The multiplier is a fairly large block of a computing system. The amount of circuitry involved is directly proportional to the square of its resolution i.e. A multiplier of size n bits has n2 gates. For multiplication algorithms performed in DSP applications latency and throughput are the two major concerns from delay perspective. Latency is the real delay of computing a function, a measure of how long the inputs to a device are stable is the final result available on outputs. Throughput is the measure of how many multiplications can be performed in a given period of time; multiplier is not only a high delay block but also a major source of power dissipation. That’s why if one also aims to minimize power consumption, it is of great interest to reduce the delay by using various delay optimizations.

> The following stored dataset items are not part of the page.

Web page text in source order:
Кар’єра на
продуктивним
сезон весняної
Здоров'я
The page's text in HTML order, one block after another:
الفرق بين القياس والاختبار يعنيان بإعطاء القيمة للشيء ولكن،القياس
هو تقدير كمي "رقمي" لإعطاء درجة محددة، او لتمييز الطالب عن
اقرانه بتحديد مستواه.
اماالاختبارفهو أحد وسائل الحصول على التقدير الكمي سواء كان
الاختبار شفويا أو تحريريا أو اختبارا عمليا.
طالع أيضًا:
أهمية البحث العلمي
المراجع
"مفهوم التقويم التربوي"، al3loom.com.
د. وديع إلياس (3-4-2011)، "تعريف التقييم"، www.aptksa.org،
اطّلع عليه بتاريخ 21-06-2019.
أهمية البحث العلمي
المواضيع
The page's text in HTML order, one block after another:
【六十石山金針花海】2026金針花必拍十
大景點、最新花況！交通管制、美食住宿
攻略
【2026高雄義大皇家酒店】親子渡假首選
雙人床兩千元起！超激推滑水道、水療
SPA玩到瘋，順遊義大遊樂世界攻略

Digital multipliers are the core components of all the digital signal processors (DSPs) and the speed of the DSP is largely determined by the speed of its multipliers[11]. Two most common multiplication algorithms followed in the digital hardware are array multiplication algorithm and Booth multiplication algorithm. The computation time taken by the array multiplier is comparatively less because the partial products are calculated independently in parallel. The delay associated with the array multiplier is the time taken by the signals to propagate through the gates that form the multiplication array. Booth multiplication is another important multiplication algorithm. Large booth arrays are required for high speed multiplication and exponential operations which in turn require large partial sum and partial carry registers. Multiplication of two n-bit operands using a radix-4 booth recording multiplier requires approximately n / (2m) clock cycles to generate the least significant half of the final product, where m is the number of Booth recorder adder stages. Thus, a large propagation delay is associated with this case. Due to the importance of digital multipliers in DSP, it has always been an active area of research and a number of interesting multiplication algorithms have been reported in the literature [4].

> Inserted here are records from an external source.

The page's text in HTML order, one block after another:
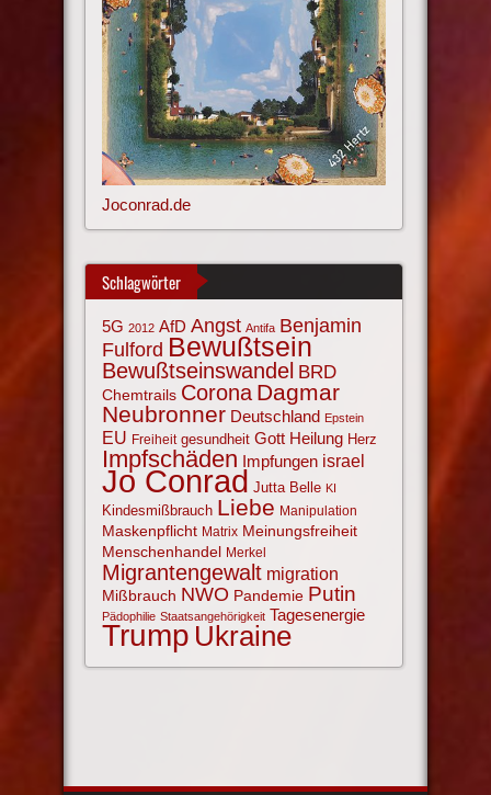
Joconrad.de
Schlagwörter
5G 2012 AfD Angst Antifa Benjamin
Fulford Bewußtsein
Bewußtseinswandel BRD
Chemtrails Corona Dagmar
Neubronner Deutschland Epstein
EU Freiheit gesundheit Gott Heilung Herz
Impfschäden Impfungen israel
Jo Conrad Jutta Belle KI
Kindesmißbrauch Liebe Manipulation
Maskenpflicht Matrix Meinungsfreiheit
Menschenhandel Merkel
Migrantengewalt migration
Mißbrauch NWO Pandemie Putin
Pädophilie Staatsangehörigkeit Tagesenergie
Trump Ukraine

In this, Urdhva tiryakbhyam Sutra is first applied to the binary number system and is used to develop digital multiplier architecture. This is shown to be very similar to the popular array multiplier architecture. This Sutra also shows the effectiveness of to reduce the NXN multiplier structure into an efficient 4X4 multiplier structures. Nikhilam Sutra is then discussed and is shown to be much more efficient in the multiplication of large numbers as it reduces the multiplication of two large numbers to that of two smaller ones. The proposed multiplication algorithm is then illustrated to show its computational efficiency by taking an example of reducing a 4X4-bit multiplication to a single 2X2-bit multiplication operation [4]. This work presents a systematic design methodology for fast and area efficient digit multiplier based on Vedic mathematics .The Multiplier Architecture is based on the Vertical and Crosswise algorithm of ancient Indian Vedic Mathematics [5].

VEDIC MATHEMATICS

Vedic mathematics is part of four Vedas (books of wisdom). It is part of Sthapatya- Veda (book on civil engineering and architecture), which is an upa-veda (supplement) of Atharva Veda. It gives explanation of several mathematical terms including arithmetic, geometry (plane, co-ordinate), trigonometry, quadratic equations, factorization and even calculus.

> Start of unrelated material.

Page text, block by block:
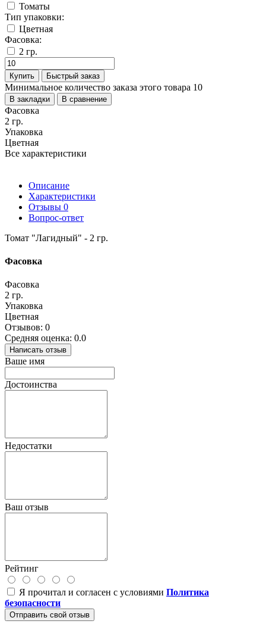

His Holiness Jagadguru Shankaracharya Bharati Krishna Teerthaji Maharaja (1884- 1960) comprised all this work together and gave its mathematical explanation while discussing it for various applications. Swamiji constructed 16 sutras (formulae) and 16 Upa sutras (sub formulae) after extensive research in Atharva Veda. Obviously these formulae are not to be found in present text of Atharva Veda because these formulae were constructed by Swamiji himself. Vedic mathematics is not only a mathematical wonder but also it is logical. That’s why it has such a degree of eminence which cannot be disapproved. Due these phenomenal characteristics, Vedic maths has already crossed the boundaries of India and has become an interesting topic of research abroad. Vedic maths deals with several basic as well as complex mathematical operations. Especially, methods of basic arithmetic are extremely simple and powerful [2, 3].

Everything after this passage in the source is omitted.